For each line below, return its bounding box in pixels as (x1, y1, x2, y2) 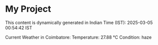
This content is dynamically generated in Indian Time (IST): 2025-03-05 (5, 20, 153, 25)
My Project (5, 3, 51, 15)
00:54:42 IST (5, 24, 32, 30)
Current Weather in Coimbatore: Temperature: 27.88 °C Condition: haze (5, 34, 152, 40)
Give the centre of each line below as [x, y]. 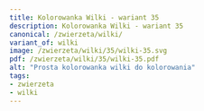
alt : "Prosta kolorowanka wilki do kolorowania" [102, 68]
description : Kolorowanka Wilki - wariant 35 [96, 26]
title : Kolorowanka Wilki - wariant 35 [84, 17]
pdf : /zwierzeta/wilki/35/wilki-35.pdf [84, 59]
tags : [19, 76]
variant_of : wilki [44, 43]
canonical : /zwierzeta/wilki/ [66, 34]
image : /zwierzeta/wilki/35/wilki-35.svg [88, 51]

Assignment: An exact copy of the listing above, minus its pictures, is what is needed here.

Finished task:
For each line below, return its bounding box in pixels as (x1, y1, x2, y2) 
This content is dynamically generated in Indian Time (IST): 2025-03-05 (5, 20, 153, 25)
My Project (5, 3, 51, 15)
00:54:42 IST (5, 24, 32, 30)
Current Weather in Coimbatore: Temperature: 27.88 °C Condition: haze (5, 34, 152, 40)
Give the centre of each line below as [x, y]. 
alt : "Prosta kolorowanka wilki do kolorowania" [102, 68]
description : Kolorowanka Wilki - wariant 35 [96, 26]
title : Kolorowanka Wilki - wariant 35 [84, 17]
pdf : /zwierzeta/wilki/35/wilki-35.pdf [84, 59]
tags : [19, 76]
variant_of : wilki [44, 43]
canonical : /zwierzeta/wilki/ [66, 34]
image : /zwierzeta/wilki/35/wilki-35.svg [88, 51]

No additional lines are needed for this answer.